┌──

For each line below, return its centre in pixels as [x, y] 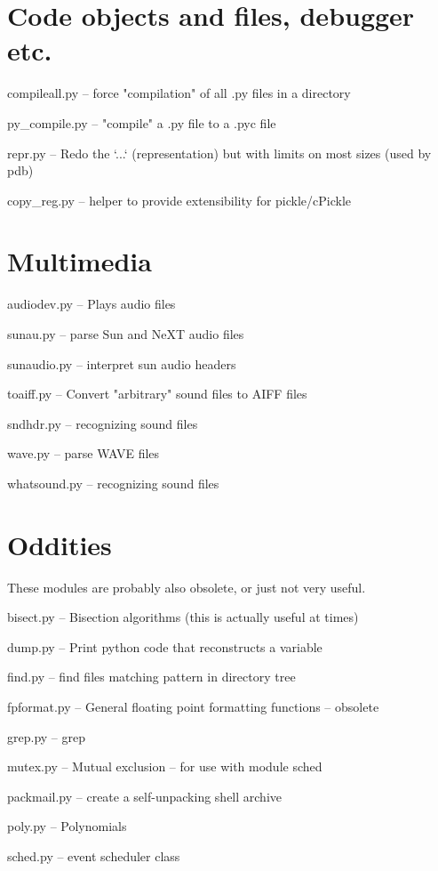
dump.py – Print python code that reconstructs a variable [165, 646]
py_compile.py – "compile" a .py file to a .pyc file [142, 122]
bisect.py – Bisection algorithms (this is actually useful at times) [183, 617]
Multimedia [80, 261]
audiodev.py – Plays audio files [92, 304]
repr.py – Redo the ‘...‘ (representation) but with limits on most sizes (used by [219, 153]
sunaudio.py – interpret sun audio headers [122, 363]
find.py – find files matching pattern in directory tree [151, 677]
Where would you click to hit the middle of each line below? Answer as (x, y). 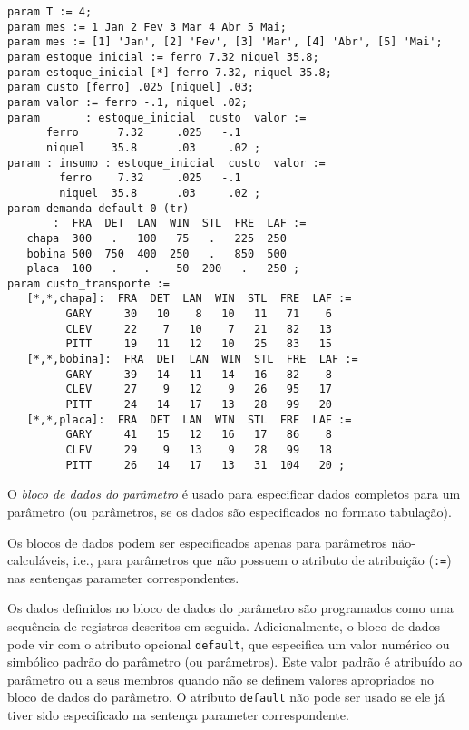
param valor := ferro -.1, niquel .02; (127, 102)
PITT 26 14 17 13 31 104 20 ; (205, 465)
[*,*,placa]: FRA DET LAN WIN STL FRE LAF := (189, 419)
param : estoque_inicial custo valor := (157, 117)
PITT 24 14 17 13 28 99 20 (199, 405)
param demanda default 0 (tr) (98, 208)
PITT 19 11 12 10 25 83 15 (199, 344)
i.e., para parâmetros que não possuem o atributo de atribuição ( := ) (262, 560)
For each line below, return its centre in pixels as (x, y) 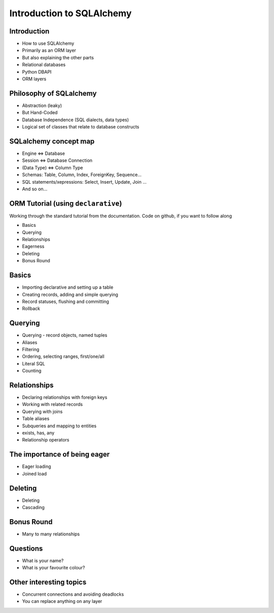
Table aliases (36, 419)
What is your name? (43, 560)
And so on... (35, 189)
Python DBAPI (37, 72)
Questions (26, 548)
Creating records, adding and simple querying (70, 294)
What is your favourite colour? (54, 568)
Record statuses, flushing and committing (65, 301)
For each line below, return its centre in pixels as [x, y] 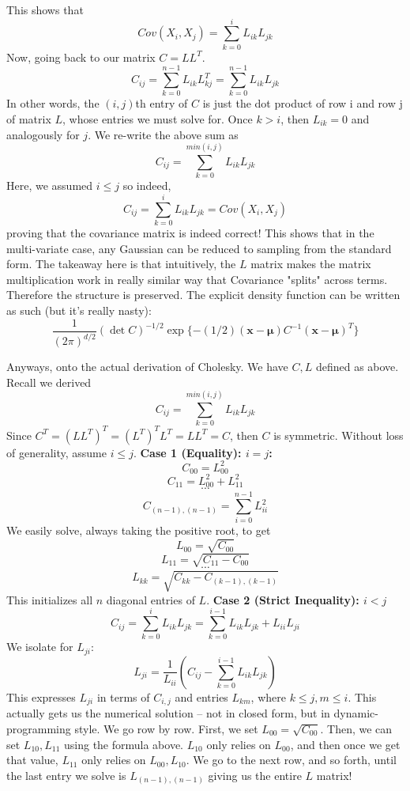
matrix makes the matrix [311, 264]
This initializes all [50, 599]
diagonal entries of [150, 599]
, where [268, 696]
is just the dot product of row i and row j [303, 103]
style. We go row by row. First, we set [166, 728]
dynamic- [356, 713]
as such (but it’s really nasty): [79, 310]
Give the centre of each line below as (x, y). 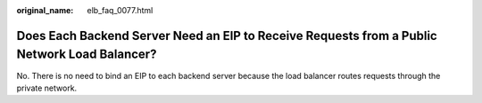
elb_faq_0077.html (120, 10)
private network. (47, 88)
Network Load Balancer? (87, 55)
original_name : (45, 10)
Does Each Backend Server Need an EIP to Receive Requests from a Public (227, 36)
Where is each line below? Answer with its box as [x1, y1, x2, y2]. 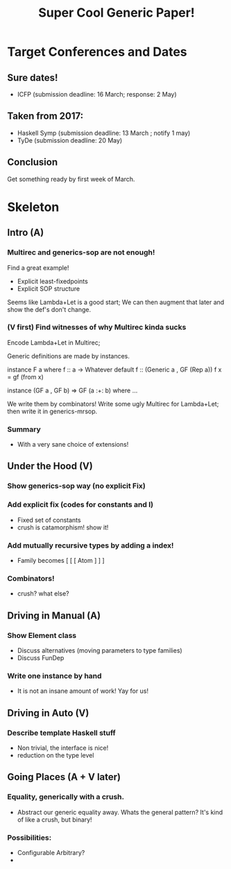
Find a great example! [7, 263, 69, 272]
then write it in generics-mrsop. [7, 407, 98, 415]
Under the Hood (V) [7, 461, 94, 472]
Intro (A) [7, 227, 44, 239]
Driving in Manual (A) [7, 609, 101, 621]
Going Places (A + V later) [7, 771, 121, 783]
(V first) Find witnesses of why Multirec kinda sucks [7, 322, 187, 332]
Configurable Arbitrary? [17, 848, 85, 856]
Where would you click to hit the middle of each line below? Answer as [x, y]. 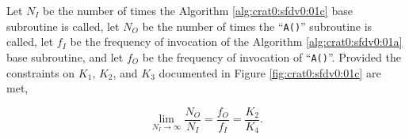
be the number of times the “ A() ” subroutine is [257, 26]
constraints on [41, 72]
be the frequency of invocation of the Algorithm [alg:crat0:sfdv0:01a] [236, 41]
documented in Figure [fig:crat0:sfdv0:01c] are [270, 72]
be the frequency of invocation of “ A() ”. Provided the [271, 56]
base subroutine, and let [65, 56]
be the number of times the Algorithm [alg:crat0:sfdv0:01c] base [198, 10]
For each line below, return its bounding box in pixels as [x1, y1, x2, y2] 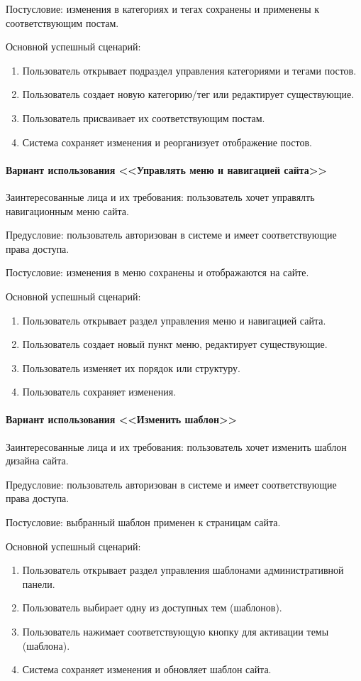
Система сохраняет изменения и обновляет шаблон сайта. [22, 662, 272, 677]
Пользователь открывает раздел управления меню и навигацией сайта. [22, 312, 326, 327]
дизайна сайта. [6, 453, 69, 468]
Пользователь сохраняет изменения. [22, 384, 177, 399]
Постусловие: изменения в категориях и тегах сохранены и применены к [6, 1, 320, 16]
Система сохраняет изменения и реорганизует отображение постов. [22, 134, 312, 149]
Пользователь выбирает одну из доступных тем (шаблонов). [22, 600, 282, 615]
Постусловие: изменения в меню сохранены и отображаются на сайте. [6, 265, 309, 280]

└──

• Task: Above are the records; copy exactly the lines from the one with "Network Load Balancer? (87, 55)" through the one with "Система сохраняет изменения и реорганизует", including both, and nothing more. Leave out pictures.

• Solution below:
Network Load Balancer? (87, 55)
original_name : (45, 10)
Does Each Backend Server Need an EIP to Receive Requests from a Public (227, 36)
Where is each line below? Answer with its box as [x1, y1, x2, y2]. 
Find a great example! [7, 263, 69, 272]
then write it in generics-mrsop. [7, 407, 98, 415]
Under the Hood (V) [7, 461, 94, 472]
Intro (A) [7, 227, 44, 239]
Driving in Manual (A) [7, 609, 101, 621]
Going Places (A + V later) [7, 771, 121, 783]
(V first) Find witnesses of why Multirec kinda sucks [7, 322, 187, 332]
Configurable Arbitrary? [17, 848, 85, 856]
Where would you click to hit the middle of each line below? Answer as [x, y]. 
be the number of times the “ A() ” subroutine is [257, 26]
constraints on [41, 72]
be the frequency of invocation of the Algorithm [alg:crat0:sfdv0:01a] [236, 41]
documented in Figure [fig:crat0:sfdv0:01c] are [270, 72]
be the frequency of invocation of “ A() ”. Provided the [271, 56]
base subroutine, and let [65, 56]
be the number of times the Algorithm [alg:crat0:sfdv0:01c] base [198, 10]
For each line below, return its bounding box in pixels as [x1, y1, x2, y2] 
Система сохраняет изменения и обновляет шаблон сайта. [22, 662, 272, 677]
Пользователь открывает раздел управления меню и навигацией сайта. [22, 312, 326, 327]
дизайна сайта. [6, 453, 69, 468]
Пользователь сохраняет изменения. [22, 384, 177, 399]
Постусловие: изменения в категориях и тегах сохранены и применены к [6, 1, 320, 16]
Система сохраняет изменения и реорганизует отображение постов. [22, 134, 312, 149]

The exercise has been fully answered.